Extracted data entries
★ ★ ★ ★
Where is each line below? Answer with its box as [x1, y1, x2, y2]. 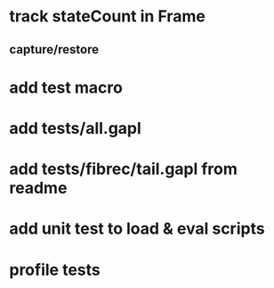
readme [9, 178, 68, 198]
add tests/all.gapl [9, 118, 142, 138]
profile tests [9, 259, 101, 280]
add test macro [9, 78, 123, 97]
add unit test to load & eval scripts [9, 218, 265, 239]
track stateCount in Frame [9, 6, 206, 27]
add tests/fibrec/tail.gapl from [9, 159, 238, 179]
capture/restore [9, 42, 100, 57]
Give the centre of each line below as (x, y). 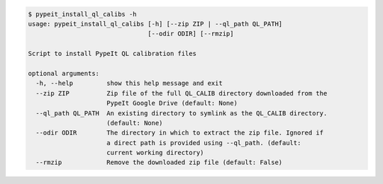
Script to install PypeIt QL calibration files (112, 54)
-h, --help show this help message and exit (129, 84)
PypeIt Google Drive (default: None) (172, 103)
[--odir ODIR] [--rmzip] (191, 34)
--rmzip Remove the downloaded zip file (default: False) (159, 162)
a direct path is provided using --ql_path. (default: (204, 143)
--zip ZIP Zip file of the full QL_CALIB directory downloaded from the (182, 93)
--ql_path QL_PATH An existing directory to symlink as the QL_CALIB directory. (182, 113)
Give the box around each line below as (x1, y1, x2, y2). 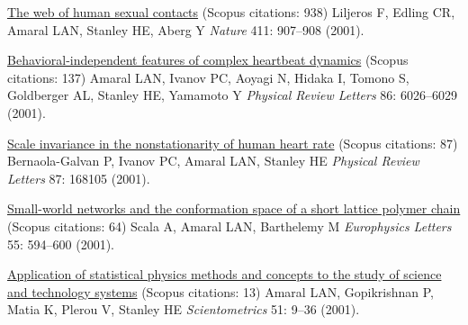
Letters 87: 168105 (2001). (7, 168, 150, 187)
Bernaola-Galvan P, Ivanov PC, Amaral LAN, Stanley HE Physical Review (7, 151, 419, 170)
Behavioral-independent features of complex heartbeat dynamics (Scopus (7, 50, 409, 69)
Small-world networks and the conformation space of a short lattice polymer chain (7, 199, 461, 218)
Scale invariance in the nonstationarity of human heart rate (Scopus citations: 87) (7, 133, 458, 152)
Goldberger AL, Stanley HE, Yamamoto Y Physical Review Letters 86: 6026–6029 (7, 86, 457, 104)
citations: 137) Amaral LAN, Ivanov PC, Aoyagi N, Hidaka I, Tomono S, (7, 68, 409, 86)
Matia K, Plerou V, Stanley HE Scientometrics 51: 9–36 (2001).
★ ★ ★ ★
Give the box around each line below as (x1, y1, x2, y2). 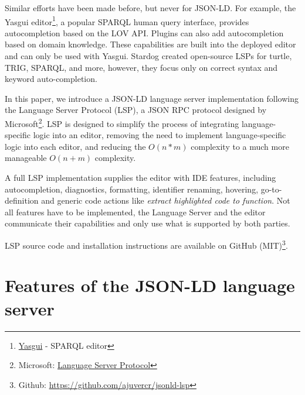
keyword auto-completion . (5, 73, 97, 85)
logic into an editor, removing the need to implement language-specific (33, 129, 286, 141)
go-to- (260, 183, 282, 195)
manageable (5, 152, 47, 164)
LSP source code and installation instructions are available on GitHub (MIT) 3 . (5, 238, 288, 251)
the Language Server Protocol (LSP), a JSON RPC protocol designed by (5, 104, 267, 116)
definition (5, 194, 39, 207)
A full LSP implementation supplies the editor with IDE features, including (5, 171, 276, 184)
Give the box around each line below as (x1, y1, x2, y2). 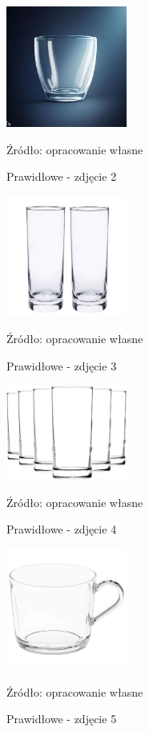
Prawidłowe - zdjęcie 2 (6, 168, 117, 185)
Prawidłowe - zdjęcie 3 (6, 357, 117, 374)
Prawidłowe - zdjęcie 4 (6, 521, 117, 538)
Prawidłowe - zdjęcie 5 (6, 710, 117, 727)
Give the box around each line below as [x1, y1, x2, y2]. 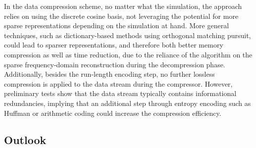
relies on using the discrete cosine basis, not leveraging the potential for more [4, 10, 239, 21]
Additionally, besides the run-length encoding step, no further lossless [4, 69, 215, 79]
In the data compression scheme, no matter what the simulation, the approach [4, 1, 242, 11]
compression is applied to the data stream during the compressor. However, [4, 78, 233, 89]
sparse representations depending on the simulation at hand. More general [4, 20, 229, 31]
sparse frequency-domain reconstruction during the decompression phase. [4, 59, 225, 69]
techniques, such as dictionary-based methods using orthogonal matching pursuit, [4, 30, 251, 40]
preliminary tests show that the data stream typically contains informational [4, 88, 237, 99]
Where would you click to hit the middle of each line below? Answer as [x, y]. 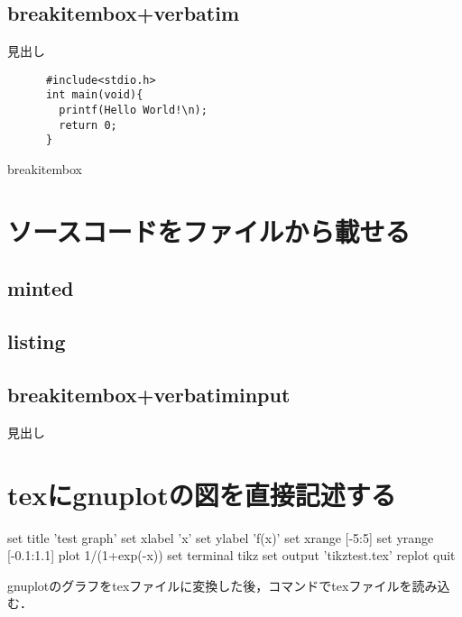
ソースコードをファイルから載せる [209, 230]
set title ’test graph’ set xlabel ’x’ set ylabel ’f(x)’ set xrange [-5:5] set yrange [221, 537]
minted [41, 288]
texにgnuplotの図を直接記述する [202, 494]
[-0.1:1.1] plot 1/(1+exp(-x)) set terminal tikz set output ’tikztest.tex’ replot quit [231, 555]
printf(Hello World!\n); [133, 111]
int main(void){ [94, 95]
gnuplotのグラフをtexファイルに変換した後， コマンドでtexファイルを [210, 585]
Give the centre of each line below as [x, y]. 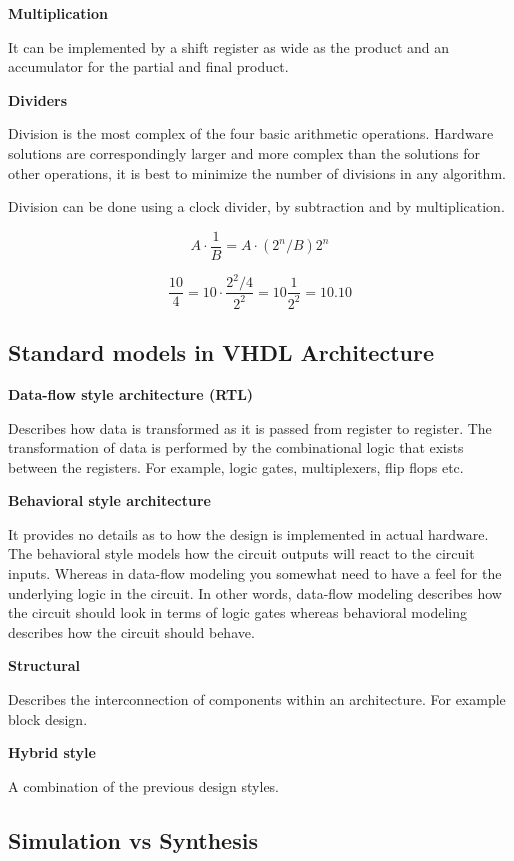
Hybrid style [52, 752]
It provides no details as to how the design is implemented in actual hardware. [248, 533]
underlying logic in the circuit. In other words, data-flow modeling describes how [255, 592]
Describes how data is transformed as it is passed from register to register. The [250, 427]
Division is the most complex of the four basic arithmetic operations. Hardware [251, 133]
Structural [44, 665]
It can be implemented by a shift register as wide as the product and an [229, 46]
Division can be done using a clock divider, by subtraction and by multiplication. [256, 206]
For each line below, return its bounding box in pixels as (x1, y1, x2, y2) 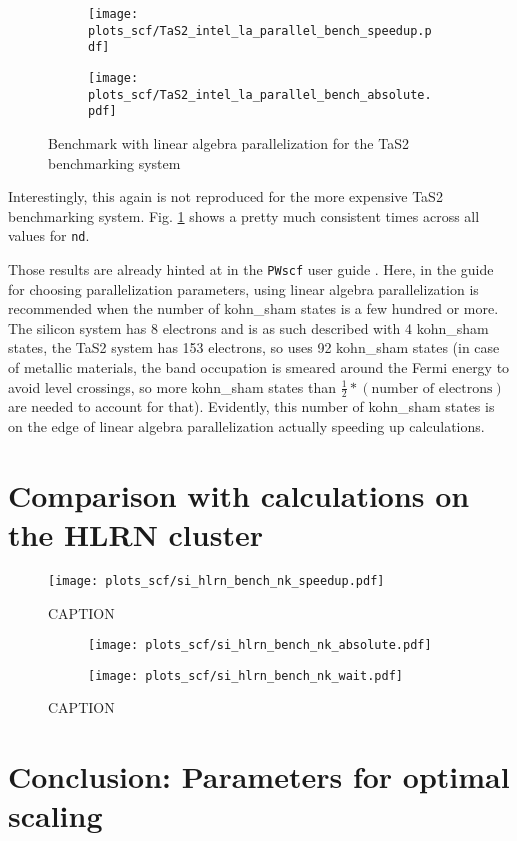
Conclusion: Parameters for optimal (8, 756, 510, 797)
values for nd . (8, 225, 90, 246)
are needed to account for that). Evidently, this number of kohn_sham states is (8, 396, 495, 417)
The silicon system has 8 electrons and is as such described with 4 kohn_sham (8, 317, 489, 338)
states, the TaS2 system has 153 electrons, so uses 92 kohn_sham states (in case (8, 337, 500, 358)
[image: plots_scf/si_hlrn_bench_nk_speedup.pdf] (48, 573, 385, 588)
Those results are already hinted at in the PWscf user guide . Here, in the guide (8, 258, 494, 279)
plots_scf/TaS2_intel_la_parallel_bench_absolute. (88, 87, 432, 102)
★ ★ ★ ★
Exercise instructions » Print exactly the lines above that run from the one with "add test macro [9, 78, 123, 97]" down to the one with "Matia K, Plerou", and omit the pictures.

Written reply »
add test macro [9, 78, 123, 97]
add unit test to load & eval scripts [9, 218, 265, 239]
track stateCount in Frame [9, 6, 206, 27]
add tests/fibrec/tail.gapl from [9, 159, 238, 179]
capture/restore [9, 42, 100, 57]
Give the centre of each line below as (x, y). 
Script to install PypeIt QL calibration files (112, 54)
-h, --help show this help message and exit (129, 84)
PypeIt Google Drive (default: None) (172, 103)
[--odir ODIR] [--rmzip] (191, 34)
--rmzip Remove the downloaded zip file (default: False) (159, 162)
a direct path is provided using --ql_path. (default: (204, 143)
--zip ZIP Zip file of the full QL_CALIB directory downloaded from the (182, 93)
--ql_path QL_PATH An existing directory to symlink as the QL_CALIB directory. (182, 113)
Give the box around each line below as (x1, y1, x2, y2). 
Letters 87: 168105 (2001). (7, 168, 150, 187)
Bernaola-Galvan P, Ivanov PC, Amaral LAN, Stanley HE Physical Review (7, 151, 419, 170)
Behavioral-independent features of complex heartbeat dynamics (Scopus (7, 50, 409, 69)
Small-world networks and the conformation space of a short lattice polymer chain (7, 199, 461, 218)
Scale invariance in the nonstationarity of human heart rate (Scopus citations: 87) (7, 133, 458, 152)
Goldberger AL, Stanley HE, Yamamoto Y Physical Review Letters 86: 6026–6029 (7, 86, 457, 104)
citations: 137) Amaral LAN, Ivanov PC, Aoyagi N, Hidaka I, Tomono S, (7, 68, 409, 86)
Matia K, Plerou V, Stanley HE Scientometrics 51: 9–36 (2001).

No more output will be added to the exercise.